## Dataset extract:
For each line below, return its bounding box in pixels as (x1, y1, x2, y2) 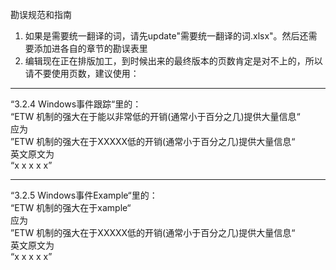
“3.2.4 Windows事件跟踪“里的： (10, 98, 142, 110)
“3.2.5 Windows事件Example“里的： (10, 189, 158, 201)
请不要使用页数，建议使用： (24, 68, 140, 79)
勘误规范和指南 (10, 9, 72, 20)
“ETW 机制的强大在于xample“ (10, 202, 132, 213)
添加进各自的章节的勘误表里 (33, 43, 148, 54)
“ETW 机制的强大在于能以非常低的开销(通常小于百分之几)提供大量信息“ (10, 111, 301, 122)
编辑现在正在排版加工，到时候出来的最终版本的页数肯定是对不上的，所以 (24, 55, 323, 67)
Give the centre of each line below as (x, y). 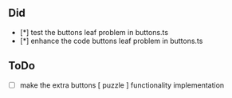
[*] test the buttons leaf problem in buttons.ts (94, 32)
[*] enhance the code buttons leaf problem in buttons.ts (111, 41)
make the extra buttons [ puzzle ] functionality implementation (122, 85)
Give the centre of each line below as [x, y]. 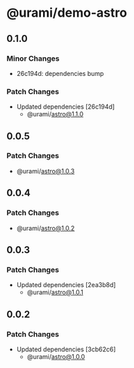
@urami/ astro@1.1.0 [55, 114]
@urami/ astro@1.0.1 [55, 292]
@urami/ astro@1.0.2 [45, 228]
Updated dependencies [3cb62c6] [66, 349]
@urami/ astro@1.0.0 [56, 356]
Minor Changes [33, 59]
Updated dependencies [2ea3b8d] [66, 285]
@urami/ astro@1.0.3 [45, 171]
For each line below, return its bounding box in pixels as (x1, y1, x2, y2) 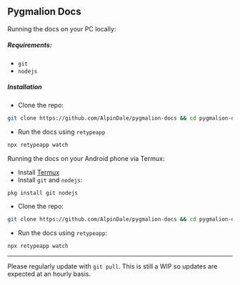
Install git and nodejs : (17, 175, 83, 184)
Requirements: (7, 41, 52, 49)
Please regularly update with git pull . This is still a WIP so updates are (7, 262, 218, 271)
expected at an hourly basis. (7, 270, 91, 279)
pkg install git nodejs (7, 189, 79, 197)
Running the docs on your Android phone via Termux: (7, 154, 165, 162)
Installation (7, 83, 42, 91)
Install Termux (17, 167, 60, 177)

## Your assignment:
Copy out the listing above in full and leave out its pictures.

## Written response:
For each line below, return its bounding box in pixels as (x1, y1, x2, y2) 
“3.2.4 Windows事件跟踪“里的： (10, 98, 142, 110)
“3.2.5 Windows事件Example“里的： (10, 189, 158, 201)
请不要使用页数，建议使用： (24, 68, 140, 79)
勘误规范和指南 (10, 9, 72, 20)
“ETW 机制的强大在于xample“ (10, 202, 132, 213)
添加进各自的章节的勘误表里 (33, 43, 148, 54)
“ETW 机制的强大在于能以非常低的开销(通常小于百分之几)提供大量信息“ (10, 111, 301, 122)
编辑现在正在排版加工，到时候出来的最终版本的页数肯定是对不上的，所以 (24, 55, 323, 67)
Give the centre of each line below as (x, y). 
[*] test the buttons leaf problem in buttons.ts (94, 32)
[*] enhance the code buttons leaf problem in buttons.ts (111, 41)
make the extra buttons [ puzzle ] functionality implementation (122, 85)
Give the centre of each line below as [x, y]. 
@urami/ astro@1.1.0 [55, 114]
@urami/ astro@1.0.1 [55, 292]
@urami/ astro@1.0.2 [45, 228]
Updated dependencies [3cb62c6] [66, 349]
@urami/ astro@1.0.0 [56, 356]
Minor Changes [33, 59]
Updated dependencies [2ea3b8d] [66, 285]
@urami/ astro@1.0.3 [45, 171]
For each line below, return its bounding box in pixels as (x1, y1, x2, y2) 
Install git and nodejs : (17, 175, 83, 184)
Requirements: (7, 41, 52, 49)
Please regularly update with git pull . This is still a WIP so updates are (7, 262, 218, 271)
expected at an hourly basis. (7, 270, 91, 279)
pkg install git nodejs (7, 189, 79, 197)
Running the docs on your Android phone via Termux: (7, 154, 165, 162)
Installation (7, 83, 42, 91)
Install Termux (17, 167, 60, 177)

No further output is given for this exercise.